The day has finally arrived. Looking back, it was just a matter of time, wasn’t it? 

When we burned, it was really brighter than the sun. When we sunk, it was also deeper than the pits of hell. 

This, is an unfamiliar feeling. Perhaps I’ve forgotten. As I always do. 

Maybe soon I can forget it again. 

It’s been a hell of a ride. Truly. 

Now it’s time to get off. 

Resigned 

Something as special as this… shouldn’t be causing so much resentment. 

Efforts to resolve this have all been in vain. 

The mind has to wander to be distracted. Otherwise the ugliness surfaces. 

But is it really a solution if you turn your face away while it stews and simmers underneath? 

I don’t know. 

The mind strays. 

Maybe it’s not so special after all. 

Will

I may not be the fittest, strongest, tallest, or fastest in any given day.

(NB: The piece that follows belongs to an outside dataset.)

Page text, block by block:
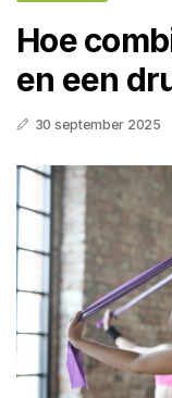
Hoe
en een
30 september 2025

But sometimes,  I’m surprised by how much I can achieve through sheer grit and willpower. 

Today, I’ve impressed myself. I made it through an obstacle course that has defeated even grown men. No matter how tough it got, I told myself that I had to do it. Just another step, just another breath. If people can do it, then there’s all the more reason that I can too. A single admission of defeat is all that’s needed to wipe out all your previous progress. And my unwillingness to wipe them out worked to propel me towards the finishing line. 

And so, just like that, a pint-sized me managed to come out of the whole thing stronger and better, both physically and mentally. 

I’ll wear these battle scars with pride.